3. The anti-pollution consumable according to claim 1, wherein there are one to three drain holes.

4. The anti-pollution consumable according to claim 1, wherein the outer reaction tube is made of polypropylene, and the sleeve and the inner reaction tube are made of polymethyl methacrylate (PMMA).

5. The anti-pollution consumable according to claim 1, wherein the inner reaction tube and the sleeve are integratedly synthesized.

6. The anti-pollution consumable according to claim 1, wherein the inner reaction tube and the sleeve are separately synthesized.

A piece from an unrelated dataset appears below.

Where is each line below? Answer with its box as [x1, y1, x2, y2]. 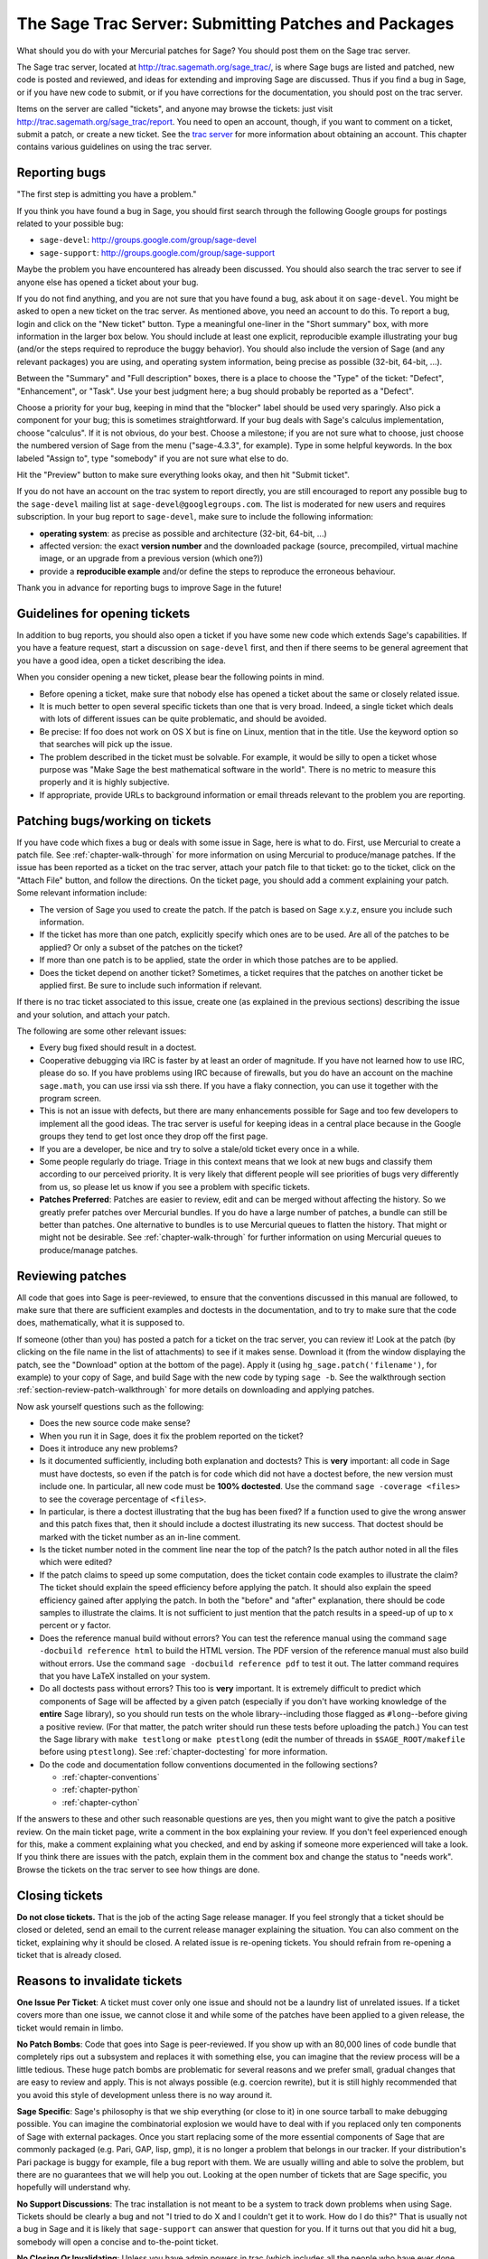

7. A method for Clustered Regularly Interspaced Short Palindromic Repeats (CRISPR) molecular diagnosis, the method comprising the following steps:

providing an anti-pollution consumable comprising: an outer reaction tube including a tube cap, a first hollow cylindrical upper body, and a first-type conical lower body with a closed bottom sequentially from top to bottom, the first-type conical lower body having a maximum inner diameter smaller than an inner diameter of the first hollow cylindrical upper body; a sleeve having an outer diameter the same as the inner diameter of the first hollow cylindrical upper body of the outer reaction tube, the sleeve having a height less than a height of the first hollow cylindrical upper body; and an inner reaction tube, wherein having a second hollow cylindrical upper body and a second-type conical lower body sequentially from top to bottom, a top end of the second hollow cylindrical upper body being externally connected with a fixing ring perpendicular to the second hollow cylindrical upper body, one or more drain holes being provided at a bottom of the second-type conical lower body, each drain hole having a diameter of 0.01-0.8 mm, and each drain hole being used for hydrophobic treatment, the second hollow cylindrical upper body having an outer diameter less than or equal to an inner diameter of the sleeve, the fixing ring having an outer diameter greater than the inner diameter of the sleeve and less than or equal to the inner diameter of the first hollow cylindrical upper body, and the inner reaction tube being fixed inside the outer reaction tube through the sleeve;

adding a CRISPR reagent to the outer reaction tube, and fixing the sleeve in the outer reaction tube;

adding a nucleic acid isothermal amplification reagent to the inner reaction tube, and fixing the inner reaction tube inside the sleeve through the fixing ring;

adding a nucleic acid sample to be detected into the inner reaction tube, and covering the tube cap of the outer reaction tube;

conducting nucleic acid isothermal amplification;

centrifuging after the nucleic acid isothermal amplification is finished; and

conducting nucleic acid detection.

8. The method according to claim 7, wherein the centrifuging is conducted at 600-6,000 rpm for 5-20 seconds.

9. The method according to claim 7, wherein the nucleic acid isothermal amplification is conducted at 36-40° C. for 20-30 minutes.

10. The method according to claim 7, wherein the nucleic acid detection is conducted at 36-40° C. for 15-20 minutes.

11. The anti-pollution consumable according to claim 2, wherein there are one to three drain holes.

12. The anti-pollution consumable according to claim 2, wherein the outer reaction tube is made of polypropylene, and the sleeve and the inner reaction tube are made of polymethyl methacrylate (PMMA).

13. The anti-pollution consumable according to claim 2, wherein the inner reaction tube and the sleeve are integratedly synthesized.

14. The anti-pollution consumable according to claim 2, wherein the inner reaction tube and the sleeve are separately synthesized.